2. **Focused Range (0-25)**:
   - The second plot focuses on the range of fitted values between 0 and 25. Here, the residuals are more tightly clustered around the zero line, indicating that the model fits reasonably well in this lower range.
   - However, there are still some points with relatively large residuals, suggesting potential outliers or non-linear relationships that the model might not be capturing effectively.

3. **Implications**:
   - **Heteroscedasticity**: The increasing spread of residuals at higher fitted values suggests that the model's accuracy decreases as the predicted values increase. This could indicate that the model is not well-suited for predicting higher fare amounts and that a different model or transformation might be needed to better handle this range.
   - **Potential Non-Linearity**: The presence of non-zero residuals across all ranges suggests that the relationship between the predictors and the target variable might not be perfectly linear. This could mean that the model might benefit from including interaction terms, polynomial features, or even switching to a non-linear model.

In [None]:
# Plot histogram of residuals
sns.histplot(predictions_and_residuals_pd['residuals'], kde=True)
plt.xlabel('Residuals')
plt.title('Linear Model: Histogram of Residuals')
plt.show()

In [None]:
sns.histplot(predictions_and_residuals_pd['residuals'], kde=True)
plt.xlabel('Residuals')
plt.title('Linear Model: Histogram of Residuals (Range -10-20)')
plt.xlim(-10,20)
plt.show()

1. **Overall Distribution**:
   - The first histogram shows the full range of residuals, with most values clustering near zero but with a noticeable right-skew. This skew indicates that the model tends to underpredict in some cases, resulting in positive residuals.
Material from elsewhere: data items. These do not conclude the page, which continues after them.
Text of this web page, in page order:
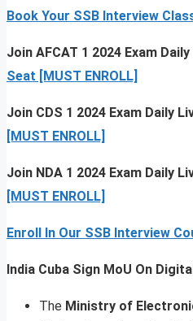
Book Your SSB Interview
Join AFCAT 1 2024 Exam
Seat [MUST ENROLL]
Join CDS 1 2024 Exam Daily
[MUST ENROLL]
Join NDA 1 2024 Exam Daily
[MUST ENROLL]
Enroll In Our SSB Interview
India Cuba Sign MoU On
The Ministry of
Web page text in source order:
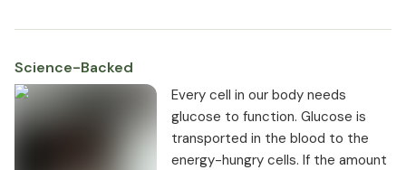
Science-Backed
Every cell in our body needs
glucose to function. Glucose is
transported in the blood to the
energy-hungry cells. If the amount
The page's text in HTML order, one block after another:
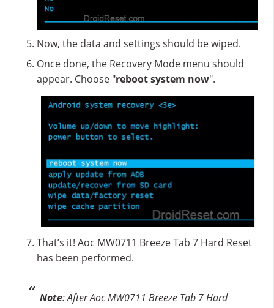
Now, the data and settings should be wiped.
Once done, the Recovery Mode menu should
appear. Choose "reboot system now".
That’s it! Aoc MW0711 Breeze Tab 7 Hard Reset
has been performed.
Note: After Aoc MW0711 Breeze Tab 7 Hard
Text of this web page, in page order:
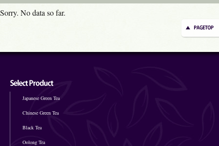
Sorry. No data so far.
Japanese Green Tea
Chinese Green Tea
Black Tea
Oolong Tea
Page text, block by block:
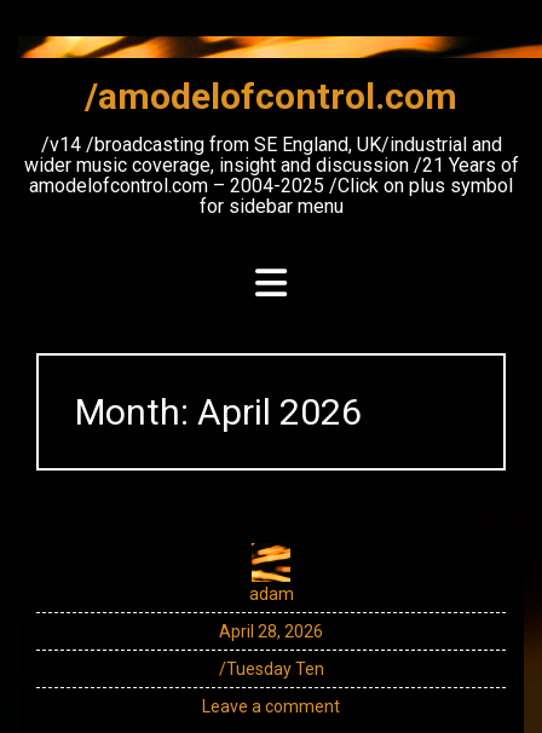
content
/amodelofcontrol.com
/v14 /broadcasting from SE England, UK/industrial and
wider music coverage, insight and discussion /21 Years of
amodelofcontrol.com – 2004-2025 /Click on plus symbol
for sidebar menu
Month: April 2026
adam
April 28, 2026
/Tuesday Ten
Leave a comment
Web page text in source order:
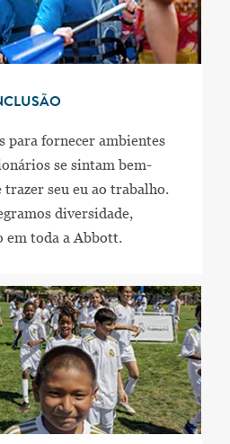
para fornecer ambientes
se sintam bem-
trazer seu eu ao trabalho.
diversidade,
em toda a Abbott.
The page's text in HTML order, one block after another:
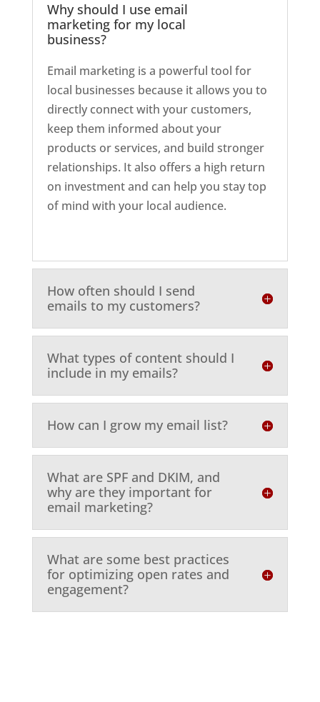
Why should I use email
marketing for my local
business?
Email marketing is a powerful tool for
local businesses because it allows you to
directly connect with your customers,
keep them informed about your
products or services, and build stronger
relationships. It also offers a high return
on investment and can help you stay top
of mind with your local audience.
How often should I send
emails to my customers?
What types of content should I
include in my emails?
How can I grow my email list?
What are SPF and DKIM, and
why are they important for
email marketing?
What are some best practices
for optimizing open rates and
engagement?
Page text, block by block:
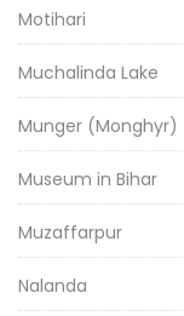
Motihari
Muchalinda Lake
Munger (Monghyr)
Museum in Bihar
Muzaffarpur
Nalanda
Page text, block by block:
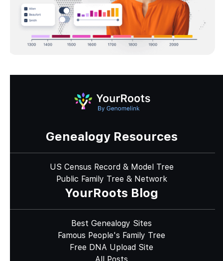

2. **Focused Range (-10 to 20)**:
   - The second histogram zooms in on a more focused range (-10 to 20), where the bulk of residuals lie. The distribution here appears more normal, but the right skew is still evident.
   - The presence of a peak around zero is expected and desirable, indicating that the model performs well for a large portion of the data. However, the right tail suggests that there are instances where the model significantly underestimates the actual values.

3. **Non-Normality of Residuals**: The right skew in the residuals suggests that the assumptions of normality required for a linear regression model might not be fully met. This could impact the accuracy of confidence intervals and predictions.

In [None]:
# Q-Q plot of residuals to check normality
probplot(predictions_and_residuals_pd['residuals'], dist="norm", plot=plt)
plt.title('Linear Model: Q-Q Plot of Residuals')
plt.show()

1. **Deviations from Normality**:
   - The Q-Q plot shows that the residuals significantly deviate from the straight line, particularly in the tails. This indicates that the residuals are not normally distributed, with pronounced skewness.
   - The right tail of the plot (positive residuals) deviates upward, showing that the model underpredicts for some higher values, resulting in large positive residuals.

2. **Implications for Model Assumptions**:
   - **Non-Normal Residuals**: The pronounced departure from the normality line suggests that the assumption of normally distributed residuals, a key assumption in linear regression, is violated.
   - **Potential Impact on Inference**: Because the residuals are not normally distributed, this can affect the reliability of confidence intervals and hypothesis tests, potentially leading to inaccurate predictions or conclusions.

### Variance Inflation Factor (VIF)

We calculate the Variance Inflation Factor (VIF) to check for multicollinearity among the predictor variables.

In [None]:
# Load a sample of the training data into a Pandas DataFrame for VIF calculation
pd_df_train = pd.read_parquet('/Users/jennymai/Desktop/data_sci/mast_project1/data/development').sample(frac=0.1, random_state=1003)
X = pd_df_train[relevant_columns]
X = sm.add_constant(X)

# Calculate VIF for each feature
vif_data = pd.DataFrame()
vif_data["feature"] = X.columns
vif_data["VIF"] = [variance_inflation_factor(X.values, i) for i in range(X.shape[1])]

print(vif_data)

### Durbin-Watson Statistic

We calculate the Durbin-Watson statistic to test for autocorrelation in the residuals of the linear regression model.

In [None]:
# Calculate the Durbin-Watson statistic for the residuals
dw_statistic = durbin_watson(predictions_and_residuals_pd['residuals'])
print(f'Durbin-Watson statistic: {dw_statistic:.3f}')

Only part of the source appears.